## Exercise prompt
Exact reproduction required: the lines below from the line with "Find the trim" to the line with "Top to bottom, what", both ends included, and no others.

## Material supplied
○ ○ ○ ○

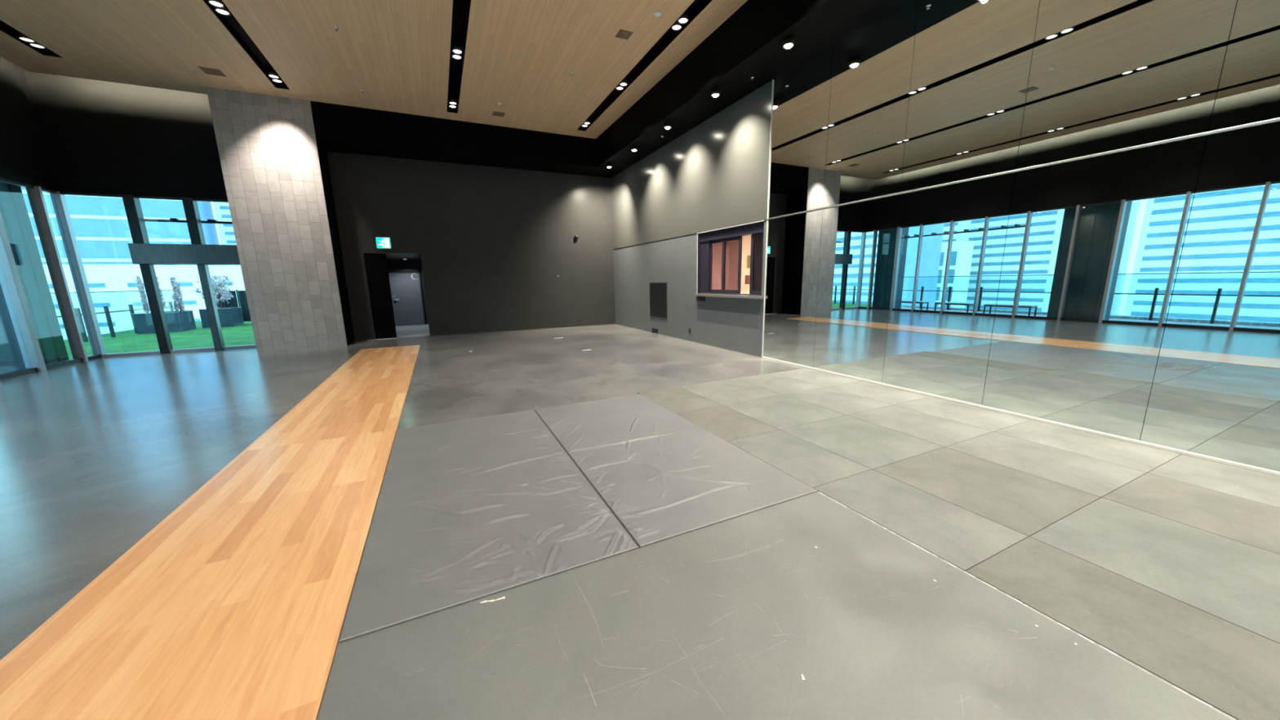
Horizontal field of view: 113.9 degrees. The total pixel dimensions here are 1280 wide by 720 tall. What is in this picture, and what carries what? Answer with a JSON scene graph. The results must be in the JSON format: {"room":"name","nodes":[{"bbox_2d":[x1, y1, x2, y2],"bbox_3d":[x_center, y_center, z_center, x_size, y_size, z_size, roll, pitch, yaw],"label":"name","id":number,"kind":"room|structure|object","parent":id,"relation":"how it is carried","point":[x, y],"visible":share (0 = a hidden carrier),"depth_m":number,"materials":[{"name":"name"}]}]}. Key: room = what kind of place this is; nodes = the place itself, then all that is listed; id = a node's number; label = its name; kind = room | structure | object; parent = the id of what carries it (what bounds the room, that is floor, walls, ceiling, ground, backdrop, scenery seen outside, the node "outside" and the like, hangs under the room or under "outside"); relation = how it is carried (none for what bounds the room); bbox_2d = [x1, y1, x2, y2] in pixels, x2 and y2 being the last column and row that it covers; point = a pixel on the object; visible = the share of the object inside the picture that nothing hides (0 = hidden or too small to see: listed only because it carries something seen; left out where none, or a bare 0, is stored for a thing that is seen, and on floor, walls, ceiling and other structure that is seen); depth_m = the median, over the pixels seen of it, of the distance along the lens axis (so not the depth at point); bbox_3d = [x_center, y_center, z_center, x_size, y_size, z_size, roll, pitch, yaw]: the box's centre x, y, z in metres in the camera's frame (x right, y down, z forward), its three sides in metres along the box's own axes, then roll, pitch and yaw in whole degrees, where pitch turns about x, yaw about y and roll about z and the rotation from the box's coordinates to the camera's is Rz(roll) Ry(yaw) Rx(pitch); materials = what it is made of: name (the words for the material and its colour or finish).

○ ○ ○ ○

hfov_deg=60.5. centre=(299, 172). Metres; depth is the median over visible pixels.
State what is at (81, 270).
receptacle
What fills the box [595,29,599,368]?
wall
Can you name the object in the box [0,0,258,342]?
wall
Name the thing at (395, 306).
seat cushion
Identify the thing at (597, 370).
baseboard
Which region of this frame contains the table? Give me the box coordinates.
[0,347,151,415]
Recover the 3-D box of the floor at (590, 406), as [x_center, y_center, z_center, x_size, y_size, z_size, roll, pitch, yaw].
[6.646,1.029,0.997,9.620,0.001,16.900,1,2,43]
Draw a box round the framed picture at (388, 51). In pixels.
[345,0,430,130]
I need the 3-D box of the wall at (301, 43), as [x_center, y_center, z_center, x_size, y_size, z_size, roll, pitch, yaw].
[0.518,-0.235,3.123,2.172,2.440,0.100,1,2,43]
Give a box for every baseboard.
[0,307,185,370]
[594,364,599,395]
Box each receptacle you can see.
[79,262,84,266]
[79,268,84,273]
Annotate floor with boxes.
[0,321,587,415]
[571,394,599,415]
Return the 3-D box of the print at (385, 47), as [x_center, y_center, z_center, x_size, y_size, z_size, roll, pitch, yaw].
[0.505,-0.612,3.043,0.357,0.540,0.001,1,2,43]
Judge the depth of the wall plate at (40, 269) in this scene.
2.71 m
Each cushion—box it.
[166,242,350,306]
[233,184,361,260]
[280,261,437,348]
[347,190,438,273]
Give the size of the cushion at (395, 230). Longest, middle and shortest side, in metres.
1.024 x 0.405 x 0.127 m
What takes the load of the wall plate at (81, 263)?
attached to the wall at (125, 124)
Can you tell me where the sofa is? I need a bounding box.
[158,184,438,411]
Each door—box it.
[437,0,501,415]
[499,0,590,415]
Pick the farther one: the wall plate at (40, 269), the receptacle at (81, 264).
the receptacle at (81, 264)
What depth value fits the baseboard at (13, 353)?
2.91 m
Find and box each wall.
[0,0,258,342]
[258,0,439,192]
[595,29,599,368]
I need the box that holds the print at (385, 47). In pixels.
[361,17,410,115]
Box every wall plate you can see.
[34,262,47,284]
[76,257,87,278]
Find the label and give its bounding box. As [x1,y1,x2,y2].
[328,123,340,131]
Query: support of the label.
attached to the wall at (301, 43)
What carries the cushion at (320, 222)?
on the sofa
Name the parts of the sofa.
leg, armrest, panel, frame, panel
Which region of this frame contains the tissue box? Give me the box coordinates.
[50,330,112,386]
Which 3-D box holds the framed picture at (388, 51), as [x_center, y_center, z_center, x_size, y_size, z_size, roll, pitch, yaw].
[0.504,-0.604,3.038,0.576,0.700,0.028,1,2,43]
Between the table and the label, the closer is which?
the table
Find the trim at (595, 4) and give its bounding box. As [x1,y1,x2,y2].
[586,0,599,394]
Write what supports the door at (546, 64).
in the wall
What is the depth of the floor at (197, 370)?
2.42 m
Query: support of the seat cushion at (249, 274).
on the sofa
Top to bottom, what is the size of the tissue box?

○ ○ ○ ○

## Response
Find the trim at (595, 4) and give its bounding box. As [x1,y1,x2,y2].
[586,0,599,394]
Write what supports the door at (546, 64).
in the wall
What is the depth of the floor at (197, 370)?
2.42 m
Query: support of the seat cushion at (249, 274).
on the sofa
Top to bottom, what is the size of the tissue box?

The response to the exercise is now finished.